Each past age of gold was an iron age too,

And the meanest of saints may find work to do

In the Day of the Lord at Hand.”

Kingsley.

The history of Armenia is a chapter of horrors unequalled by the history of any other nation under the sun. The record should arouse interest in the fate of this ancient and most remarkable people, who have suffered the most cruel outrages—the victims of the most horrible crimes that have ever stained the pages of history with tears and blood. As we read the heart rending story of their awful fate, we can scarcely wonder that a heartbroken mother, as she gazed on the lifeless form of a beloved daughter whom she had sought in vain to preserve from a ruffian band of Turks, should cry out in the frenzy of her grief that God himself had gone mad, and that maniacs and demons incarnate were stalking through the earth.

Where is there a voice with passion and fire enough in it to arouse the hearts of Christian America to demand, in the name of a common humanity, that the massacres and outrages of the fierce and fanatical Turks shall cease? In what nobler cause did ever Christian knight draw sword, or a nation ever spend treasure and blood.

Ours is not the terrible responsibility of the British nation which has suffered commercial considerations to outweigh frenzied appeals for justice and toleration, but it is a weight of shame that will be equally hard to bear in the Day of the Lord, if we, the mightiest Christian nation on the face of the globe, in the darkest night of religious persecution shall put forth no effective hand to deliver this most ancient Christian race from the clutch of fiendish fanaticism.

The cause of Armenia is founded on facts which exalt this people to the loftiest heights of martyrdom and have made them literally for eighteen centuries “The Blazing Torch of Asia.” Her tortures will not cease until the mailed hand of Christendom shall smite into the dust the power of the Prophet. The blood of probably a million martyrs to Christianity has drenched the soil of Armenia. Its fair proportions have been curtailed by conqueror after conqueror, its fields pillaged, its homes devastated and at no time has this devoted nation been without the presence of the sword suspended by the single hair. Embrace the creed of Islam, or the scimitar of the fanatic Moslem severs the hair which separates an existence of fear from the martyr’s crown, is forever in the thoughts of every Armenian.

The historians of this people of Armenia claim for them a very ancient heritage—a career which though narrow, is one of thrilling interest.
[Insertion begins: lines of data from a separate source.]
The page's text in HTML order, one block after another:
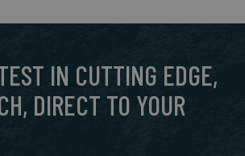
IN CUTTING EDGE,
DIRECT TO YOUR
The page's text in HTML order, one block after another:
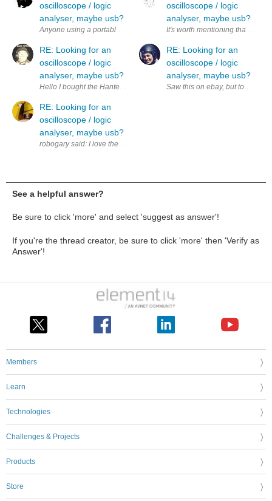
oscilloscope / logic
analyser, maybe usb?
RE: Looking for an
oscilloscope / logic
analyser, maybe usb?
RE: Looking for an
oscilloscope / logic
analyser, maybe usb?
oscilloscope / logic
analyser, maybe usb?
It's worth mentioning that
RE: Looking for an
oscilloscope / logic
analyser, maybe usb?
Saw this on ebay, but too
See a helpful answer?
Be sure to click 'more' and select 'suggest as answer'!
If you're the thread creator, be sure to click 'more' then 'Verify as
Answer'!
Members
Learn
Technologies
Challenges & Projects
Products
Store

About the year 150 B. C., by the might of conquest a Parthian King came to the throne of Armenia; and wishing to know something of the origin of the race and of the history of the country, and not finding anything satisfactory in Armenia, he sent the most learned man in all his dominions to consult the old Chaldean manuscripts and tablets that were to be found in the Royal Archives of Nineveh. Every facility was afforded him in his search, and among the archives he found a manuscript written in the Greek characters with this label: “This book containing the annals of ancient history was translated from Chaldean into Greek by order of Alexander the Great.” He extracted from that the history of Armenia as written and continuing it down to his own times presented it to the King, who ordered it preserved with great care in his treasury.